確信は無いが、ボスの探している欠片の一つであろう。
(でも、ここでバカ正直に報告する義理はないよねぇ。
暴食に言えば食い散らかして跡形もなくなるだろうし、嫉妬の野郎に教えれば、横取りして自分の手柄だって騒ぐに決まってる)
他の奴らに手柄を奪われるのは癪だった。
かといって、自分自身で出向いてジャージ男と直接やり合うのは、輪をかけて面倒くさかった。
(あーあ、誰かが代わりにアイツを瀕死にして、俺の目の前に転がしてくれないかなぁ……)
「よいか、手立てを選んでいる時間はない。組織をさらに拡大し、裏社会の全てを巻き込んででも探し出せ。必ずだ」
ボスの厳命が下り、短くも重苦しい定例会議は散会となった。
◆
自室の薄暗い部屋に戻ったスロースは、ふかふかのベッドにダイブし、重いため息を吐いた。
「はぁー……めんどくさ。なんで俺がこんな働き蜂みたいなことしなきゃいけないんだか」
文句を垂れながらも、スロースは枕元に置いてあった通信端末を手に取った。
自分が動きたくないのなら、他人に動かせばいい。それが『怠惰』の彼なりの最適解だった。
「もしもし? あー、俺だけど。
ちょっと極東エリアの『例のジャージの男』のところに、ウチの可愛いペット(配下)たちを何匹か送ってみてよ。

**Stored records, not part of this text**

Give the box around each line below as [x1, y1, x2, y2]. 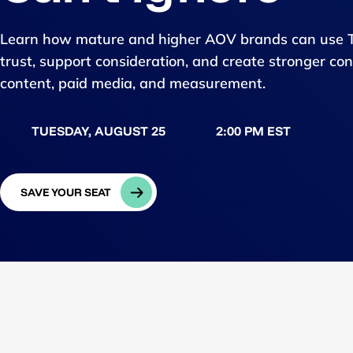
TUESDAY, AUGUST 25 [32, 123, 165, 139]
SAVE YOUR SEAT [20, 185, 111, 199]
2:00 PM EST [216, 123, 291, 139]
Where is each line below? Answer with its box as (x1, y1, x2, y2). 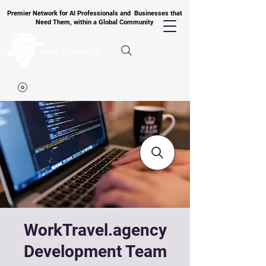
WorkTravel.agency (23, 220, 167, 240)
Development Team (23, 242, 167, 261)
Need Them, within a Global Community (35, 18, 154, 26)
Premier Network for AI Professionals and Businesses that (7, 9, 182, 17)
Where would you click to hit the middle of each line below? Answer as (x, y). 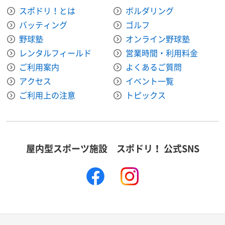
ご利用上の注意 (47, 95)
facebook (122, 173)
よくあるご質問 (154, 67)
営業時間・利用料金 (162, 52)
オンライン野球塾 (158, 38)
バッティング (43, 24)
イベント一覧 (150, 81)
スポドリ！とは (47, 10)
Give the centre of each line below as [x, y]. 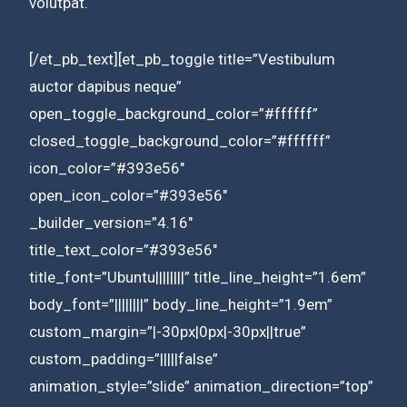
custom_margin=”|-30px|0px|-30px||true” [168, 331]
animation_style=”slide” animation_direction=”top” [201, 386]
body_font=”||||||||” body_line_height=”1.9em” [181, 304]
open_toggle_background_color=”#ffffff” [174, 113]
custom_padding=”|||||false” [124, 358]
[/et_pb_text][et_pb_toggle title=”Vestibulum [182, 59]
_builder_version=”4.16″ [111, 222]
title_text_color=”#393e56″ [123, 249]
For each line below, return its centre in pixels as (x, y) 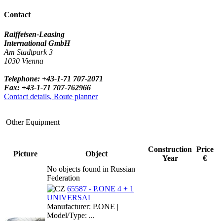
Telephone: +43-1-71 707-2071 (54, 78)
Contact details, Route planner (51, 96)
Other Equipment (33, 122)
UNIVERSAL (70, 197)
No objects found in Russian (91, 169)
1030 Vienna (24, 61)
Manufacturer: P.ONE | (83, 206)
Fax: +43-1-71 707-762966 (47, 87)
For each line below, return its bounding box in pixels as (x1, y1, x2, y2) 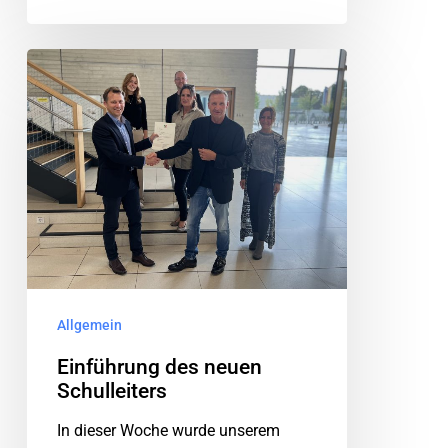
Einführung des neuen (56, 354, 262, 379)
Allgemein (56, 316, 122, 333)
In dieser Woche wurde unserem (56, 420, 280, 440)
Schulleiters (56, 378, 167, 403)
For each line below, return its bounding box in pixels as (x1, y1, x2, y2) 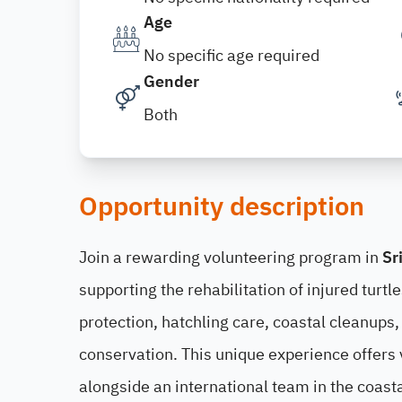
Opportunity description (79, 188, 364, 226)
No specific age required (144, 43, 319, 67)
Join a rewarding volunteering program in (79, 245, 382, 269)
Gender (144, 69, 199, 93)

あ、殺さなくていいから。適当にちょっかい出して、どれくらい動けるかデータだけ取ってきて」
相手の返事を適当に聞き流し、スロースは通話を切った。
まずは配下をけしかけて、相手の底を測る。運良く相手が消耗しきってくれれば、あとは自分が悠々と回収に行くだけで済むという算段だ。
「んふふ……待っててね、『強欲』くん。俺は寝てるから、君は精々、俺の手駒を相手に踊ると良い」
スロースは悪びれる様子もなく薄笑いを浮かべると、そのまま怠惰な眠りへと落ちていった。
新たな波乱の種が、着実に誠の周囲へと忍び寄っていた。